The Church-Rosser Property
We have seen that a given term may have multiple possible β-redexes, and that different reduction strategies may choose different redexes at each step. This raises a natural question: if we reduce the same term in two different ways, can we end up with different normal forms?
The answer is no, and this is guaranteed by the Church-Rosser theorem (also called the confluence theorem):
Theorem (Church-Rosser): If a term e can be reduced (in zero or
more steps) to both e1 and e2, then there exists a term e3 such
that both e1 and e2 can be reduced to e3.
Visually, this looks like a diamond:
e
/ \
/ \
e1 e2
\ /
\ /
e3
No matter how we diverge in our reduction choices, we can always converge again. An immediate consequence is:
Corollary: If a term has a β-normal form, it is unique (up to α-equivalence).
This is reassuring. It means the λ-calculus, despite its nondeterminism, is not ambiguous about results.

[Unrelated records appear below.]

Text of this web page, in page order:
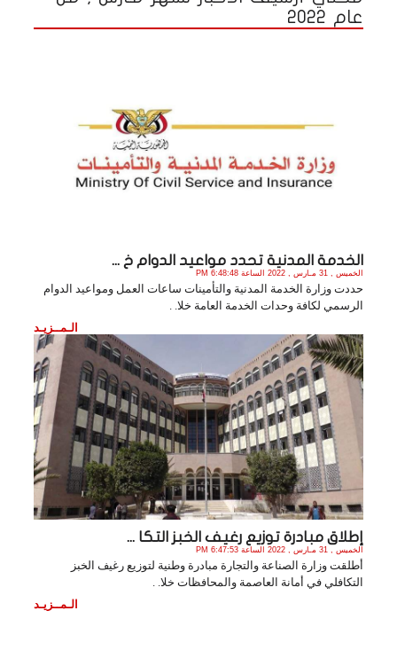
عام 2022
الخدمة المدنية تحدد مواعيد الدوام خ ...
الخميس , 31 مـارس , 2022 الساعة 6:48:48 PM
حددت وزارة الخدمة المدنية والتأمينات ساعات العمل ومواعيد الدوام
الرسمي لكافة وحدات الخدمة العامة خلا. .
الـمــزيـد
إطلاق مبادرة توزيع رغيف الخبز التكا ...
الخميس , 31 مـارس , 2022 الساعة 6:47:53 PM
أطلقت وزارة الصناعة والتجارة مبادرة وطنية لتوزيع رغيف الخبز
التكافلي في أمانة العاصمة والمحافظات خلا. .
الـمــزيـد
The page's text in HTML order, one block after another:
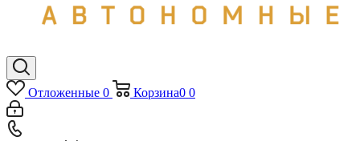
Отложенные 0 Корзина0 0
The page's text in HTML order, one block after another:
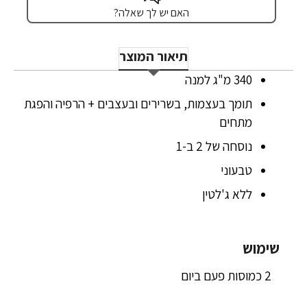
האם יש לך שאלה?
תיאור המוצר
340 מ"ג למנה
תומך בעצמות, בשרירים ובעצבים + הרפיה והפגת
מתחים
נוסחה של 2 ב-1
טבעוני
ללא ג'לטין
שימוש
2 כמוסות פעם ביום
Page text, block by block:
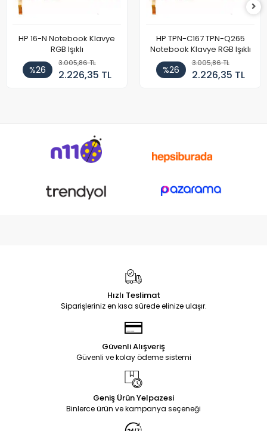
HP 16-N Notebook Klavye
RGB Işıklı
%26
3.005,86 TL
2.226,35 TL
HP TPN-C167 TPN-Q265
Notebook Klavye RGB Işıklı
%26
3.005,86 TL
2.226,35 TL
Hızlı Teslimat
Siparişleriniz en kısa sürede elinize ulaşır.
Güvenli Alışveriş
Güvenli ve kolay ödeme sistemi
Geniş Ürün Yelpazesi
Binlerce ürün ve kampanya seçeneği
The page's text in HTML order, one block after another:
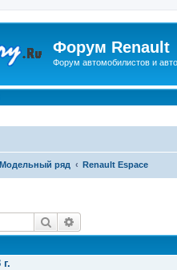
Форум Renault
Форум автомобилистов и
Модельный ряд Renault Espace
Поиск
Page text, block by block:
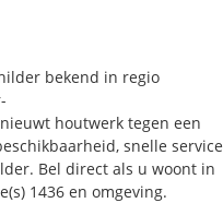
bekend in regio
houtwerk tegen een
snelle service
Bel direct als u woont in
1436 en omgeving.
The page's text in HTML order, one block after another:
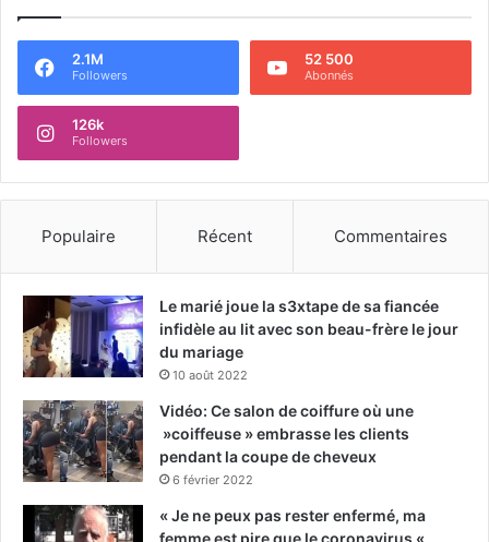
2.1M
Followers
52 500
Abonnés
126k
Followers
Populaire Récent Commentaires
Le marié joue la s3xtape de sa fiancée
infidèle au lit avec son beau-frère le jour
du mariage
10 août 2022
Vidéo: Ce salon de coiffure où une
»coiffeuse » embrasse les clients
pendant la coupe de cheveux
6 février 2022
« Je ne peux pas rester enfermé, ma
femme est pire que le coronavirus « ,
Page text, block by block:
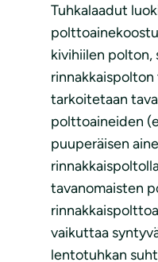
Tuhkalaadut
kivihiilen polton,
tarkoitetaan
polttoaineiden
puuperäisen
tavanomaisten
vaikuttaa
lentotuhkan
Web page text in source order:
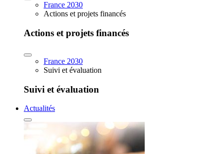
France 2030
Actions et projets financés
Actions et projets financés
France 2030
Suivi et évaluation
Suivi et évaluation
Actualités
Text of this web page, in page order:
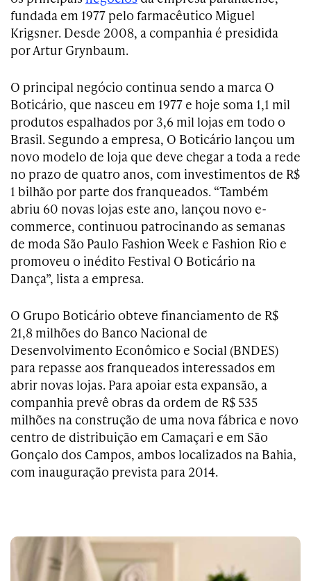
fundada em 1977 pelo farmacêutico Miguel
Krigsner. Desde 2008, a companhia é presidida
por Artur Grynbaum.
O principal negócio continua sendo a marca O
Boticário, que nasceu em 1977 e hoje soma 1,1 mil
produtos espalhados por 3,6 mil lojas em todo o
Brasil. Segundo a empresa, O Boticário lançou um
novo modelo de loja que deve chegar a toda a rede
no prazo de quatro anos, com investimentos de R$
1 bilhão por parte dos franqueados. “Também
abriu 60 novas lojas este ano, lançou novo e-
commerce, continuou patrocinando as semanas
de moda São Paulo Fashion Week e Fashion Rio e
promoveu o inédito Festival O Boticário na
Dança”, lista a empresa.
O Grupo Boticário obteve financiamento de R$
21,8 milhões do Banco Nacional de
Desenvolvimento Econômico e Social (BNDES)
para repasse aos franqueados interessados em
abrir novas lojas. Para apoiar esta expansão, a
companhia prevê obras da ordem de R$ 535
milhões na construção de uma nova fábrica e novo
centro de distribuição em Camaçari e em São
Gonçalo dos Campos, ambos localizados na Bahia,
com inauguração prevista para 2014.
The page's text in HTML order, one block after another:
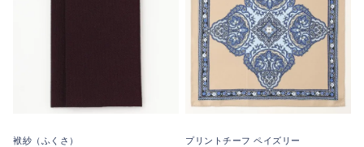
袱紗（ふくさ） プリントチーフ ペイズリー
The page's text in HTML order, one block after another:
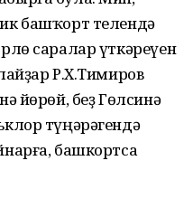
башҡорт телендә
саралар үткәреүен
Р.Х.Тимиров
йөрөй, беҙ Гөлсинә
түңәрәгендә
башкортса
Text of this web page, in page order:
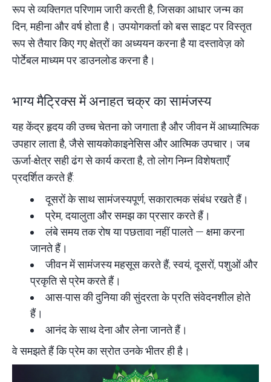
रूप से व्यक्तिगत परिणाम जारी करती है, जिसका आधार जन्म का
दिन, महीना और वर्ष होता है। उपयोगकर्ता को बस साइट पर विस्तृत
रूप से तैयार किए गए क्षेत्रों का अध्ययन करना है या दस्तावेज़ को
पोर्टेबल माध्यम पर डाउनलोड करना है।
भाग्य मैट्रिक्स में अनाहत चक्र का सामंजस्य
यह केंद्र हृदय की उच्च चेतना को जगाता है और जीवन में आध्यात्मिक
उपहार लाता है, जैसे सायकोकाइनेसिस और आत्मिक उपचार। जब
ऊर्जा-क्षेत्र सही ढंग से कार्य करता है, तो लोग निम्न विशेषताएँ
प्रदर्शित करते हैं:
दूसरों के साथ सामंजस्यपूर्ण, सकारात्मक संबंधरखते हैं।
प्रेम, दयालुता और समझ का प्रसार करते हैं।
लंबे समय तक रोष या पछतावा नहीं पालते — क्षमा करना
जानते हैं।
जीवन में सामंजस्य महसूस करते हैं; स्वयं, दूसरों, पशुओं और
प्रकृति से प्रेम करते हैं।
आस-पास की दुनिया की सुंदरता के प्रति संवेदनशील होते
हैं।
आनंद के साथ देना और लेना जानते हैं।
वे समझते हैं कि प्रेम का स्रोत उनके भीतर ही है।
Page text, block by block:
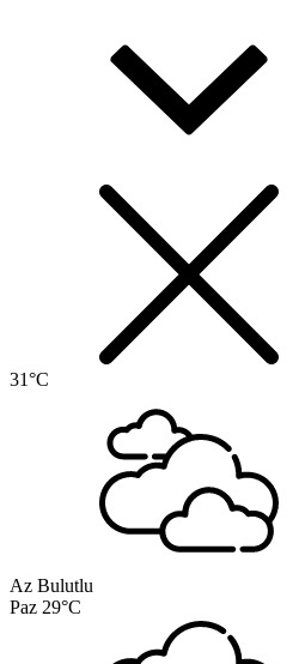
31°C
Az Bulutlu
Paz 29°C
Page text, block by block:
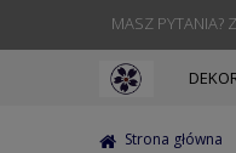
MASZ PYTANIA?
Strona główna
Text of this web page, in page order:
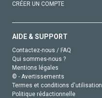
CRÉER UN COMPTE
AIDE & SUPPORT
Contactez-nous / FAQ
Qui sommes-nous ?
Mentions légales
© - Avertissements
Termes et conditions d'utilisation
Politique rédactionnelle
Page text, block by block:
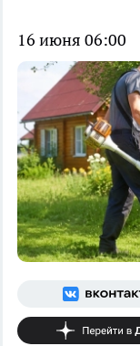
16 июня 06:00
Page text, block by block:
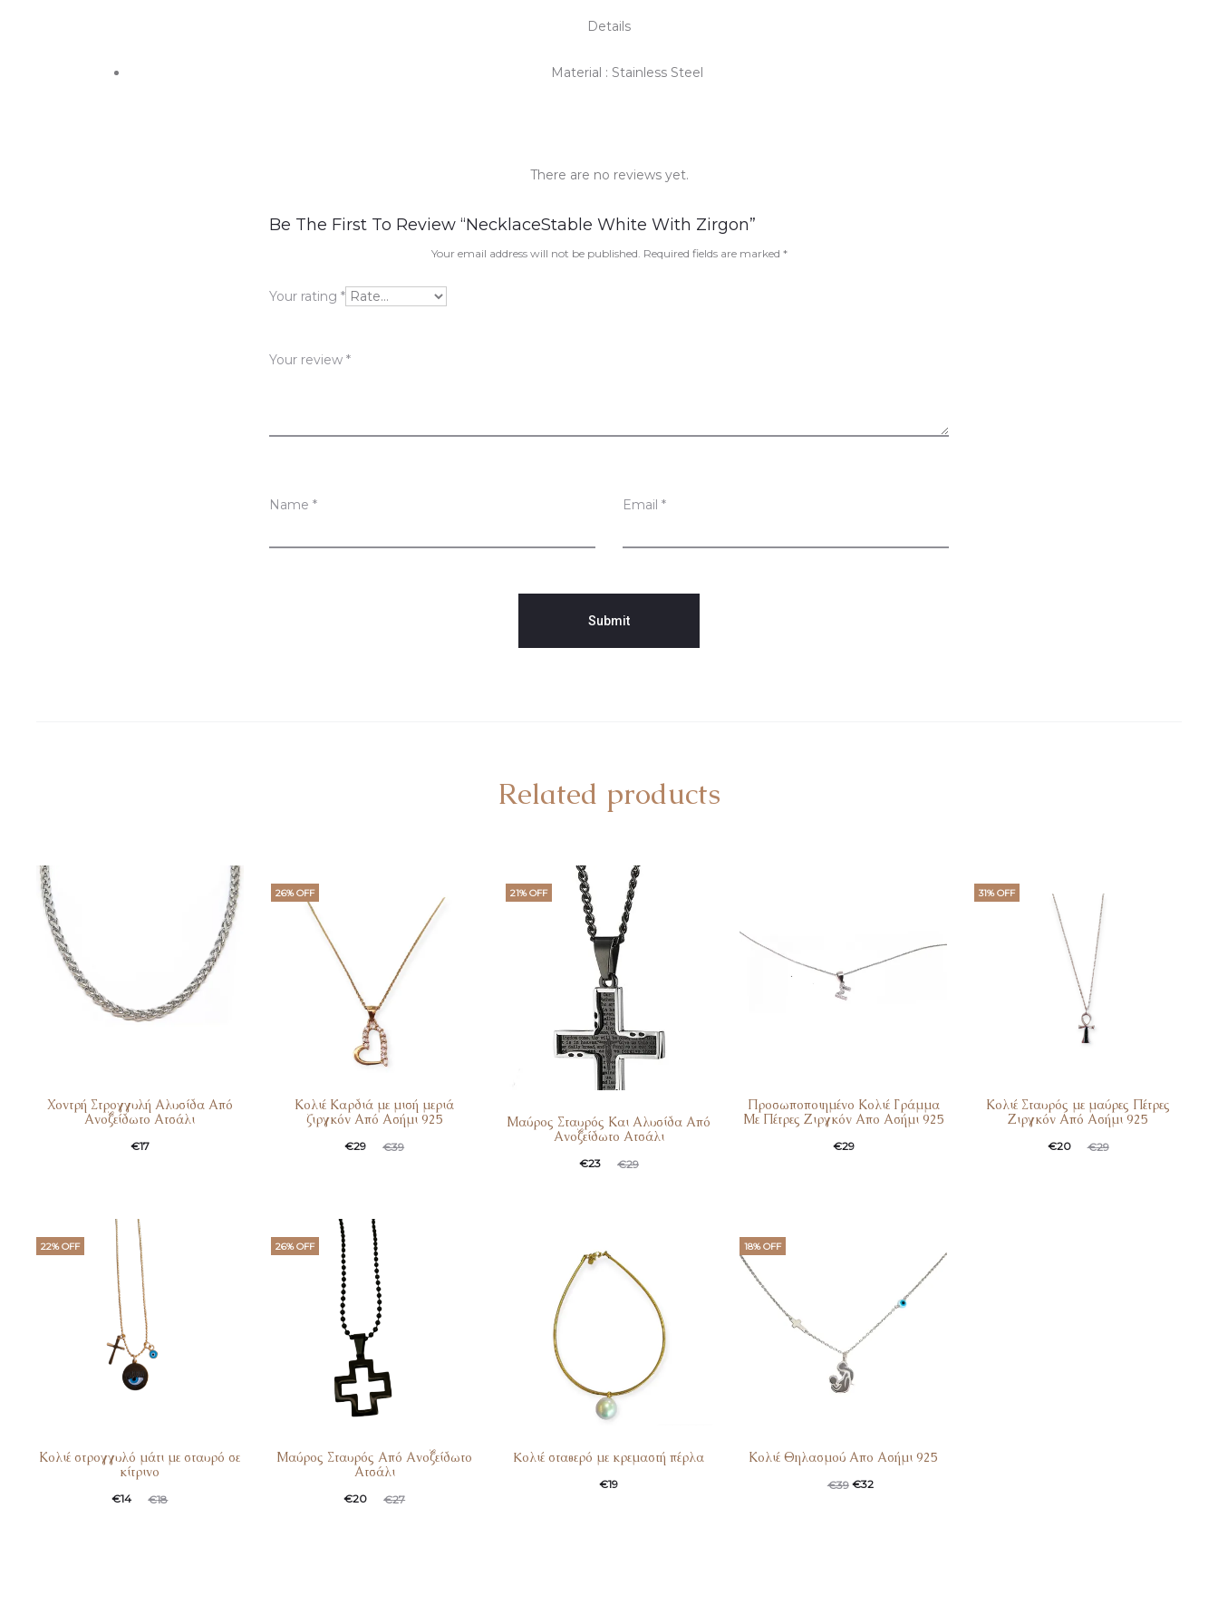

If a computation has an answer, that answer is the same regardless of evaluation strategy.
Let’s see this concretely. Load the term
(((λ (x) (λ (y) (x y))) ((λ (a) a) z)) ((λ (b) b) w))
under normal order and step to normal form. Then reload it under
applicative order and step again. You’ll arrive at the same result
both ways — that’s Church-Rosser in action.
QuickAnswer
Load the term
(((λ (x) (λ (y) x)) ((λ (a) a) z)) ((λ (b) (b b)) (λ (b) (b b))))and try reducing it with normal order vs. call by value. Which strategy finds the normal form? Which one diverges? Why?
However, Church-Rosser does not guarantee that every strategy will find the normal form. As we saw with the Ω example, call-by-value can diverge on terms where call-by-name terminates. In fact, if any strategy finds a normal form, normal order will also find it. This is why normal order is sometimes called the “most powerful” reduction strategy–but it comes at the cost of reducing under lambdas, which is impractical for real languages.
Advanced, Optional
Taking α, β, and η conversion together, we get an equational theory over λ-calculus terms (modulo α-equivalence). Unfortunately, our presentation here is a bit informal due to a complication: λ-calculus binding is not algebraic, in the sense that ordinary free algebras are not enough to capture binding structure. This is reflected by a lot of semantic ugliness, like side conditions in our rules. More theoretical treatments of the λ-calculus prefer to leverage more complex representations, e.g., de-Bruijn indices or higher-order abstract syntax (HOAS). These approaches require more mathematical complexity from the start, but that is rewarded by a more fundamentally elegant approach.